I have no idea why, but I do know that that is what is producing the
error I am getting. Thanks again for the responses that I have received
already, and again thanks for any further help. Thanks you.

So the xlrd package's Book.Sheet.nrows allegedly "never gets the right
amount of rows right"? Never?? Before making such rash statements in a
public forum [1], you might like to check exactly what you have in your
file. Here's how:

(1) Using OpenOffice.org Calc or Gnumeric (or Excel if you must), open
yourfile.xls and save it as yourfile.csv.
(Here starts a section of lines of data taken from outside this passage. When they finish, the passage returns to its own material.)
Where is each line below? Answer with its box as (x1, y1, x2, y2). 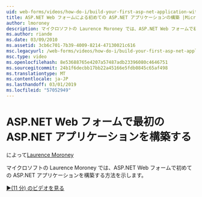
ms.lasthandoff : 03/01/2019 (6, 82, 77, 88)
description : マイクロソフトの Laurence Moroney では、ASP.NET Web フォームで (6, 25, 194, 32)
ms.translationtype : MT (6, 70, 66, 77)
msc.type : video (6, 54, 47, 60)
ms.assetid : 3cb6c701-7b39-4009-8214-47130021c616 (6, 43, 136, 49)
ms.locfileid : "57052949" (6, 87, 71, 93)
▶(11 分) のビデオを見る (6, 184, 65, 192)
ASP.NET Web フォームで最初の (6, 115, 165, 129)
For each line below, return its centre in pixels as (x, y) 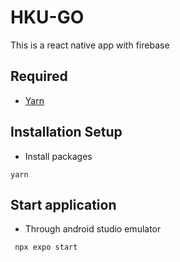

Inspect yourfile.csv

(2) Use the runxlrd script that's supplied with xlrd:

runxlrd.py show yourfile.xls >yourfile_show.txt

Inspect yourfile_show.txt. You'll see things like:
cell A23: type=1, data: u'ascii'
cell B23: type=0, data: ''
cell C23: type=1, data: u'123456'
cell D23: type=0, data: ''
cell E23: type=4, data: 0
The cell-type numbers are in the docs, but briefly: 0 is empty cell, 1
is text, 2 is number, 3 is date, 4 is boolean, 5 is error. If you find
only type=0 in the last row, then indeed you have found a bug and
should report it to the package author (together with a file that
exhibits the problem).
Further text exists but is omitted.